La mattina del 29 ottobre 1989 ci riservò un'esperienza musicale entusiasmante ed inquietante in una.
Da tempo - ovviamente - si sapeva dello straordinario talento
di Andrea Bacchetti, pianista genovese in allora neppure dodicenne che aveva fatto incetta di affermazioni in competizioni giovanili, nazionali e internazionali e che - soprattutto - aveva "sorpreso" Herbert von Karajan e stava calamitando l'interesse di Luciano Berio.


di CLAUDIO TEMPO

Quella mattina, nell'Oratorio di San Filippo, sede dell'attività domenicale de "I Cameristi" diretti da Nevio Zanardi (benemerita iniziativa che si dissolse per latitanza di sostegni),  Andrea Bacchetti  affrontò il Concerto K41 e il Concerto-Rondò K 386 di Mozart.

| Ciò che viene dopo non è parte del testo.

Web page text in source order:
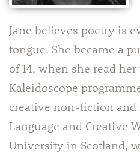
Jane believes poetry is
tongue. She became a
of 14, when she read her
Kaleidoscope
creative non-fiction and
Language and Creative
University in Scotland,
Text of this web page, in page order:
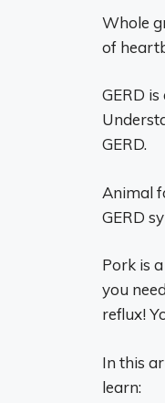
Whole
of
GERD
GERD.
Animal
GERD
Pork is
you
reflux!
In this
learn:
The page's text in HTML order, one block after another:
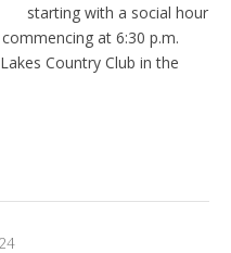
starting with a social hour
at 6:30 p.m.
Country Club in the
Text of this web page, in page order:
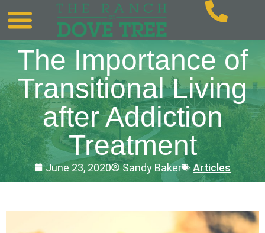
The Importance of
Transitional Living
after Addiction
Treatment
June 23, 2020 Sandy Baker Articles
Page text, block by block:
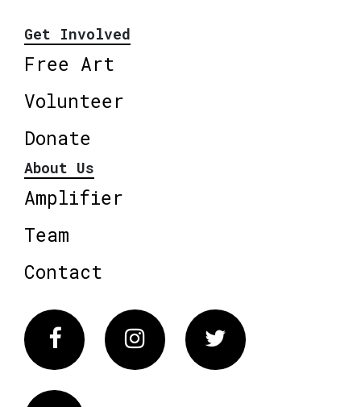
Get Involved
Free Art
Volunteer
Donate
About Us
Amplifier
Team
Contact
FacebookInstagram Twitter

Ebbene: un ragazzino tanto minuscolo da giungere a fatica ai pedali, quasi "sovrastato" dai suoi grandi occhiali e proteso verso la tastiera quasi con "avidità", dispensò limpidezza di pensiero musicale, di cure espressive e di risorse realizzative con una spontaneità più incredibile che eccezionale.
Ci si senti rasserenare quando, al termine del concerto, proprio da lui si apprese che aveva fretta di tornare a casa perché, nel pomeriggio, doveva partecipare ad una partita di calcio. Come un dodicenne qualsiasi.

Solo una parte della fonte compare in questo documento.